After a four-month wait and some behind-the-scenes turmoil, the second race of the inaugural National Cycling League series is finally here. Cycling’s freshest series will continue in Denver, Colorado, where 10 co-ed teams will be taking on a fast and furious 1.4-mile lap around the Dicks Sporting Goods Stadium. With eight corners, a long start and finishing straight, 60 point-scoring laps to conquer, it will surely be a n aggressive, action-packed race.
There was a big points discrepancy between the top two teams and the rest of the field; none of the other teams cracked 30 points, with several of the bottom teams scoring less than 10 points. While the NCL teams had run practice races at training camps earlier in the season, the race’s unique format took some adjusting to for the other teams. Now that all teams have had a chance to experience and practice the points-style racing, we hope to see a bit more competition from the non-NCL teams.
NCL Cup Race #2: Denver
A Fount Cycling and Denver Disruptors rider battle it out in the qualifier at the series opener
(Image credit: Gabriel Diaz)
The second race in the three-race series will take place in Denver, Colorado, home turf of the Denver Disruptors.
The race weekend will kick off on Saturday, August 12, with a qualifier event at Woods Boss Brewing Company using the KICKR indoor bikes. The virtual race qualifier determines the grid start order of the teams on Sunday for the pro race, similar to an F1 starting grid. The further up the grid, the better for the teams, as starting at the front of the pack is a significant advantage.

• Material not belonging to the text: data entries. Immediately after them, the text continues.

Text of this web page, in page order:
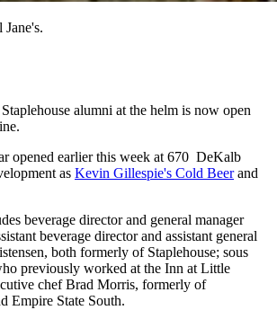
alumni at the helm is now open
opened earlier this week at 670 DeKalb
as Kevin Gillespie's Cold Beerand
beverage director and general manager
beverage director and assistant general
both formerly of Staplehouse; sous
previously worked at the Inn at Little
chef Brad Morris, formerly of
Empire State South.
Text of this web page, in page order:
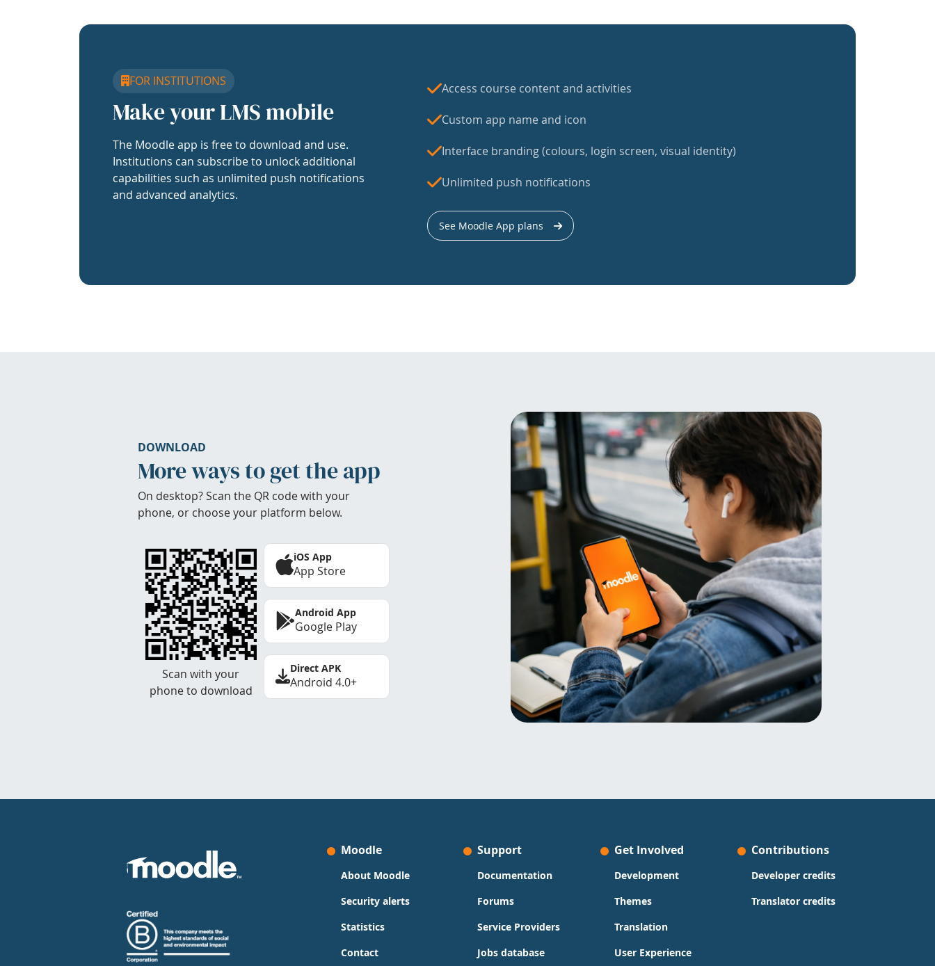
FOR INSTITUTIONS
Make your LMS mobile
The Moodle app is free to download and use.
Institutions can subscribe to unlock additional
capabilities such as unlimited push notifications
and advanced analytics.
Access course content and activities
Custom app name and icon
Interface branding (colours, login screen, visual identity)
Unlimited push notifications
See Moodle App plans
DOWNLOAD
More ways to get the app
On desktop? Scan the QR code with your
phone, or choose your platform below.
Scan with your
phone to download
iOS App
App Store
Android App
Google Play
Direct APK
Android 4.0+
Moodle
About Moodle
Security alerts
Statistics
Contact
Support
Documentation
Forums
Service Providers
Jobs database
Get Involved
Development
Themes
Translation
User Experience
Contributions
Developer credits
Translator credits
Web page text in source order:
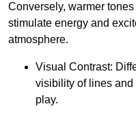
Conversely, warmer
stimulate energy and
atmosphere.
Visual Contrast:
visibility of lines
play.
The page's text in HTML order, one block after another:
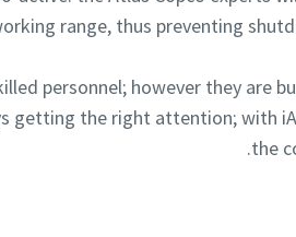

Race days consist of a 60-lap road criterium in which team points are scored each and every lap. It’s a team sport; there is no individual rider who wins. A co-ed team competition, the first 30 laps are contested by the teams’ female riders. The second 30 laps make up the men’s race. While the men’s and women’s field race separately, the points are aggregated. The team’s points are a combination of both the men’s and women’s races and the team with the most points at the end of the evening wins the bike race.
While the NCL Cup was initially meant to be a four-race series, a cancellation brought the series down to just three races with the series finale now taking place next week, August 20, in Atlanta, Georgia.
The Denver Disruptors dominated the series opener
(Image credit: Gabriel Diaz)
There are 10 co-ed teams that compete in every race in the series. Some are co-ed programs, others are collaborations between exciting men’s and a women’s team.
The two NCL-founded teams, the Denver Disruptors and Miami Nights, have had a standout season outside of the NCL series, taking several high-profile wins and earning themselves a spot among the top criterium teams in the country. With riders like Leah Kirchmann, Riley Sheehan and Reinhardt Janse van Rensburg, the Disruptors have all the firepower they need to take a second win in the NCL Cup series. But Miami also has a stacked team with the Likes of Clever Martinez and Alfredo Rodriguez on their men’s roster and Andrea Cyr, the current American Criterium Cup overall leader, on their women’s team.
The CCB women’s team comes off successful U.S. road nationals with two jerseys followed by a successful block of racing in Belgium. They will undoubtedly be looking to roll that form over to this race. Fount Cycling had several top twenty results at the U.S. national championships and, with some strong riders, could be looking for more at the end of the season.
Several of the teams were competing at the recent Intelligentsia Cup, including Texas Roadhouse, with Fergus Arthur grabbing a top ten, and Primeau Velo, both fighting for top placings in the 10-day series in Chicago, and will be bringing that hard-earned criterium prowess to the NCL cup race.
The Kelly Benefits team came close to the podium at elite nationals, with Liam Flanagan, former U23 criterium national champion taking sixth in the road race. Their team will be looking to grab some points this weekend.
Team Mikes Bikes had strong showings in the U23 criterium nationals, with two young riders making it onto the podium with Gavin Hlady taking second and Sean Stratchen finding fourth on the day. They could make an impact with solid support from the more experienced riders on the team.
CCB p/b Levine Law Group paired with Foundation Cycling New York
Goldman Sachs EFTS Racing paired with Texas Roadhouse Cycling p/d VQ Labs
Kelly Benefits Cycling paired with Primeau Velo Racing
Monarch racing paired with Team Mikes Bikes p/b Equator Coffee
Roxo Racing paired with Voler Factory racing
What’s up for grabs
(Image credit: Gabriel Diaz)
From the inception of the series, the NCL offered a 1-million-dollar prize purse, including a $700,000 prize if one team could sweep all four events and a $100,000 prize if a team managed to win three of the four races.
With the cancellation of its fourth race, the grand prize is no longer up for grabs, but the League confirmed with
Cycling Weekly that teams will still compete for the end-of-season $130,000 Cup Bonus prize, separate from the $30,000 prize purse for each race. Additionally, the team that wins the overall will receive $45,000 USD, with the next-placed teams receiving smaller amounts.
Where to Watch
The Denver and Atlanta races will be streamed live on GCN+.